Jakarta (ANTARA) - Ketua Umum Komite Olimpiade Indonesia (KOI atau NOC Indonesia) Raja Sapta Oktohari menilai pandemi COVID-19 telah mengubah peta persaingan di Olimpiade Tokyo 2020.

Pernyataan tersebut ia sampaikan merujuk pada hasil akhir klasemen perolehan medali dalam pesta olahraga terbesar di dunia tersebut.

Menurut Okto, sapaan akrab Raja Sapta Oktohari, Olimpiade Tokyo yang merupakan multievent pertama pada masa pandemi virus corona telah membuat banyak kejutan.

Banyak negara yang sebelumnya tak berprestasi, justru di Olimpiade Tokyo membuat pencapaian sensasional.
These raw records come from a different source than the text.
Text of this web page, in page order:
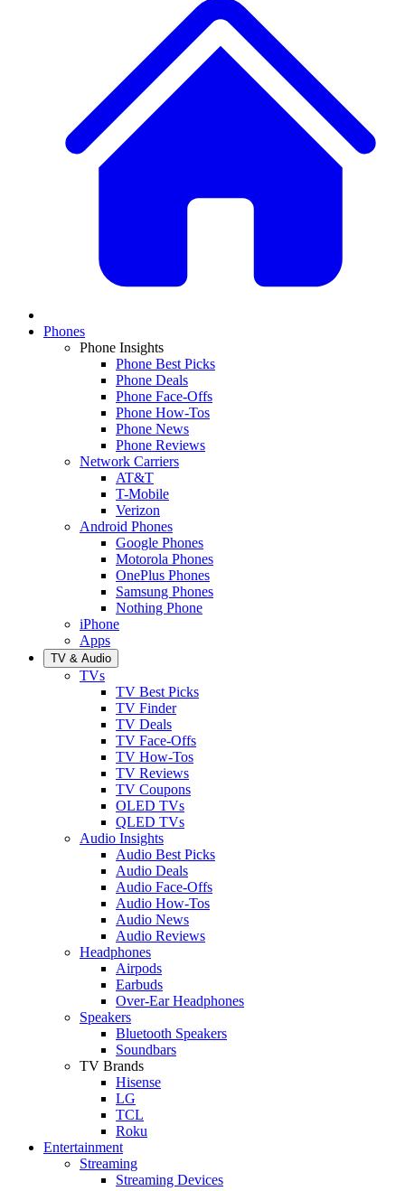
Phones
Phone Insights
Phone Best Picks
Phone Deals
Phone Face-Offs
Phone How-Tos
Phone News
Phone Reviews
Network Carriers
AT&T
T-Mobile
Verizon
Android Phones
Google Phones
Motorola Phones
OnePlus Phones
Samsung Phones
Nothing Phone
iPhone
Apps
TV & Audio
TVs
TV Best Picks
TV Finder
TV Deals
TV Face-Offs
TV How-Tos
TV Reviews
TV Coupons
OLED TVs
QLED TVs
Audio Insights
Audio Best Picks
Audio Deals
Audio Face-Offs
Audio How-Tos
Audio News
Audio Reviews
Headphones
Airpods
Earbuds
Over-Ear Headphones
Speakers
Bluetooth Speakers
Soundbars
TV Brands
Hisense
LG
TCL
Roku
Entertainment
Streaming
Streaming Devices
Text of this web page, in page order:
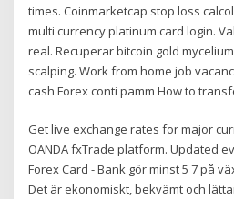
times. Coinmarketcap stop loss
multi currency platinum card login.
real. Recuperar bitcoin gold
scalping. Work from home job
cash Forex conti pamm How to
Get live exchange rates for major
OANDA fxTrade platform. Updated
Forex Card - Bank gör minst 5 7 på
Det är ekonomiskt, bekvämt och
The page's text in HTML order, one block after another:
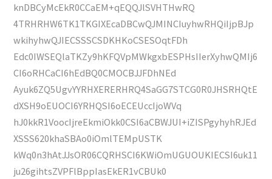
knDBCyMcEkR0CCaEM+qEQQJlSVHTHwRQ
4TRHRHW6TK1TKGIXEcaDBCwQJMINCIuyhwRHQiIjpBJp
wkihyhwQJIECSSSCSDKHKoCSESOqtFDh
Edc0IWSEQlaTKZy9hKFQVpMWkgxbESPHsIIerXyhwQMIj6
CI6oRHCaCI6hEdBQ0CMOCBJJFDhNEd
Ayuk6ZQ5UgvYYRHXERERHRQ4SaGG7STCG0R0JHSRHQtE
dXSH9oEUOCI6YRHQSI6oECEUccIjoWVq
hJ0kkR1VoocIjreEkmiOkk0CSI6aCBWJUI+iZISPgyhyhRJEd
XSSS620khaSBAo0iOmlTEMpUSTK
kWq0n3hAtJJsOR06CQRHSCI6KWiOmUGUOUKIECSI6uk11
ju26gihtsZVPFlBppIasEkER1vCBUk0

Ia pun memaparkan data yang menunjukkan negara peraih medali di Olimpiade Tokyo mencapai 93 dari total 206 peserta.

Jumlah tersebut menjadi rekor terbanyak sepanjang sejarah, memecahkan 87 negara peraih medali di Olimpiade Beijing 2008 dan Olimpiade Rio de Janeiro 2016.

"Artinya, ada peningkatan tujuh negara atau 3,6 persen dibandingkan Olimpiade Rio de Janeiro," kata Okto dalam konferensi pers virtual, Senin.
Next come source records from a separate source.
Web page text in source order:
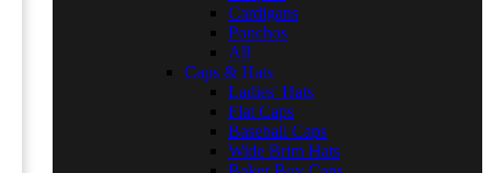
Cardigans
Ponchos
All
Caps & Hats
Ladies' Hats
Flat Caps
Baseball Caps
Wide Brim Hats
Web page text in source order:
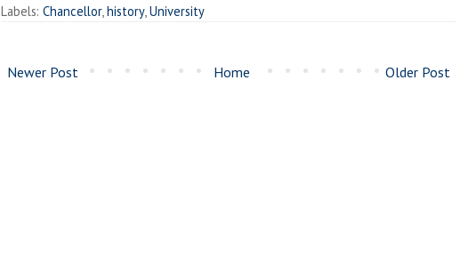
Labels: Chancellor, history, University
Newer Post Older Post
Home
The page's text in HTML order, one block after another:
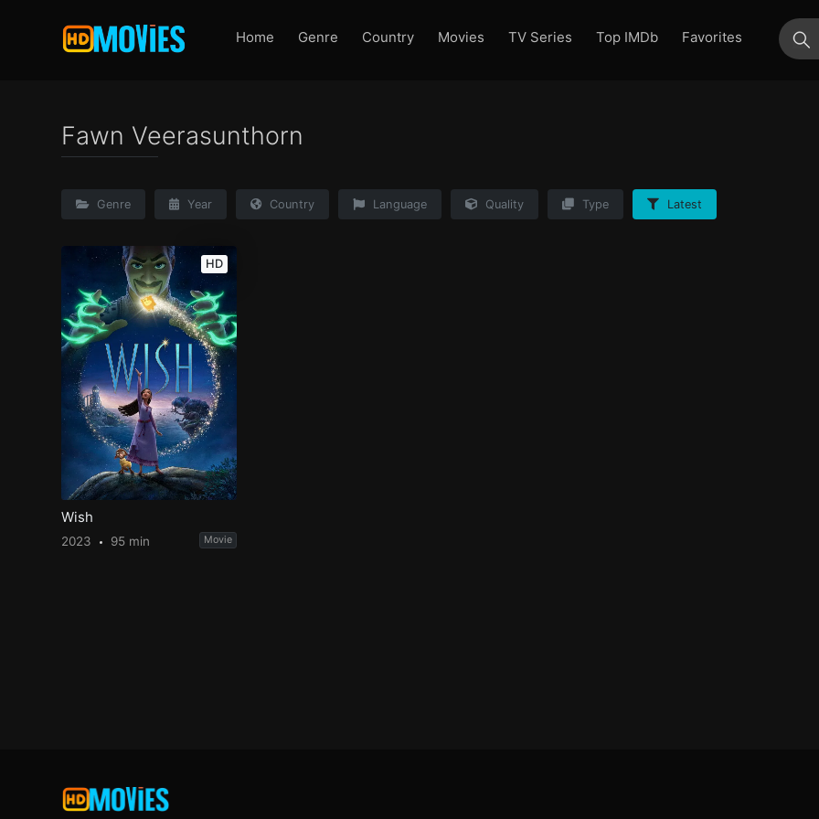
Home Genre Country Movies TV Series Top IMDb
Favorites
Fawn Veerasunthorn
Genre Year Country Language Quality Type Latest
HD
Wish
2023 95 min Movie
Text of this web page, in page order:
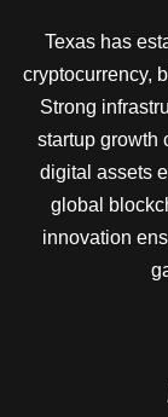
Texas has
cryptocurrency,
Strong
startup growth
digital assets
global
innovation
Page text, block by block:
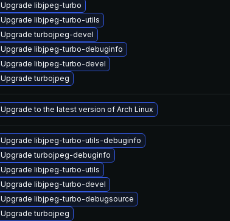
Upgrade libjpeg-turbo
Upgrade libjpeg-turbo-utils
Upgrade turbojpeg-devel
Upgrade libjpeg-turbo-debuginfo
Upgrade libjpeg-turbo-devel
Upgrade turbojpeg
Upgrade to the latest version of Arch Linux
Upgrade libjpeg-turbo-utils-debuginfo
Upgrade turbojpeg-debuginfo
Upgrade libjpeg-turbo-utils
Upgrade libjpeg-turbo-devel
Upgrade libjpeg-turbo-debugsource
Upgrade turbojpeg
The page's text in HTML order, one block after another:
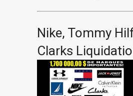
Nike, Tommy
Clarks
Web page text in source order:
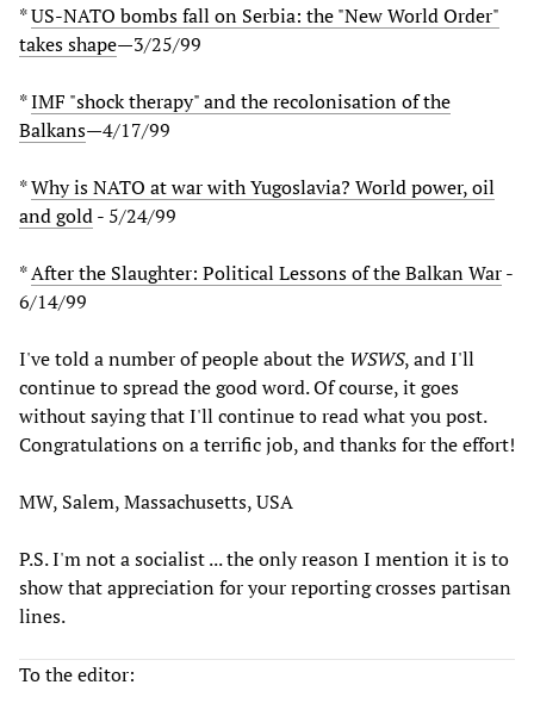
*US-NATO bombs fall on Serbia: the "New World Order"
takes shape—3/25/99
*IMF "shock therapy" and the recolonisation of the
Balkans—4/17/99
*Why is NATO at war with Yugoslavia? World power, oil
and gold- 5/24/99
*After the Slaughter: Political Lessons of the Balkan War-
6/14/99
I've told a number of people about the WSWS, and I'll
continue to spread the good word. Of course, it goes
without saying that I'll continue to read what you post.
Congratulations on a terrific job, and thanks for the effort!
MW, Salem, Massachusetts, USA
P.S. I'm not a socialist ... the only reason I mention it is to
show that appreciation for your reporting crosses partisan
lines.
To the editor:
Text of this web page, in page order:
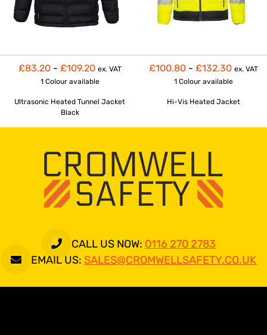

Lebih lanjut, ia mengungkapkan setidaknya ada 17 negara yang peringkatnya naik tajam di Olimpiade Tokyo 2020. Salah satu di antaranya adalah negara tetangga Filipina, yang membuat pencapaian sensasional.

Filipina menjadi pesaing teranyar Indonesia setelah Thailand, yang dalam empat gelaran Olimpiade selalu menjadi negara Asia Tenggara terbaik dari segi peringkat.
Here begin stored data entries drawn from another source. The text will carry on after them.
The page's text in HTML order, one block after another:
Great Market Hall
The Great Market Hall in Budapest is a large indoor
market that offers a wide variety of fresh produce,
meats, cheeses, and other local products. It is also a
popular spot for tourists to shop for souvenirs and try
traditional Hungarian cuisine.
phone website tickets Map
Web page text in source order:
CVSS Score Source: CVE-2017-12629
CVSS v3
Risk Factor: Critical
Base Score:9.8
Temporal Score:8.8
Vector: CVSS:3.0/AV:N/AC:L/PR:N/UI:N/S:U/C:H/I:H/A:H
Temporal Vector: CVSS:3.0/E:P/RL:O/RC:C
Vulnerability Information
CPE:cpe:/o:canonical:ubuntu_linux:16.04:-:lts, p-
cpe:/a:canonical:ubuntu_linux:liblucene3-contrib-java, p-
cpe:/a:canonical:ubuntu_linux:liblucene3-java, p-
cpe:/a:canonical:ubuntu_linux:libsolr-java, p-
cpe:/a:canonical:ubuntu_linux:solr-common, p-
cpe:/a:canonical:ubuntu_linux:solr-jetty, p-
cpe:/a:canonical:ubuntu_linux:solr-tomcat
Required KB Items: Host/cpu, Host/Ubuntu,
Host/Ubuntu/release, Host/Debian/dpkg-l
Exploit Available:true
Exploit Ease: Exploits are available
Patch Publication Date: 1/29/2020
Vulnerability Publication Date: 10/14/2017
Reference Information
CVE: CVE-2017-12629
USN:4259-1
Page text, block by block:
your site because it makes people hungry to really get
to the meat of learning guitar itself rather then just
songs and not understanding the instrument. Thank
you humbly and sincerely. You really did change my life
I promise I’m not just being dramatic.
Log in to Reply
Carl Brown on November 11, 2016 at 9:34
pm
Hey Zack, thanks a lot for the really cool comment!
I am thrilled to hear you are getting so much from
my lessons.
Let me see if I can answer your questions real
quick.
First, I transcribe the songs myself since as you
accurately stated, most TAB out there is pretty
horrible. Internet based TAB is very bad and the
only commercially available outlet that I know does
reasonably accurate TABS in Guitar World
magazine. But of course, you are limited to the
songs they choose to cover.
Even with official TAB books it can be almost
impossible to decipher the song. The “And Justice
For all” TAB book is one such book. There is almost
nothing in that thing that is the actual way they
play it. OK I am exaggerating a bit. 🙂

Filipina untuk pertama kalinya dalam sejarah meraih medali emas melalui lifter Hidilyn Diaz pada cabang angkat besi nomor 55kg putri. Secara keseluruhan, Filipina finis di urutan ke-50 dengan torehan satu emas, dua perak dan satu perunggu, meningkat dibandingkan pencapainnya di Rio de Janeiro yang selesai di urutan 69.

Hasil tersebut juga lebih baik dari Indonesia yang finis di urutan ke-55 dengan raihan satu emas, satu perak dan tiga perunggu.

Baca juga: Paalam raih perak, Filipina geser Indonesia di Olimpiade Tokyo

Selain Filipina, sejarah juga diciptakan Bermuda dan Qatar yang akhirnya meraih emas perdana mereka sepanjang keikutsertaannya di ajang Olimpiade.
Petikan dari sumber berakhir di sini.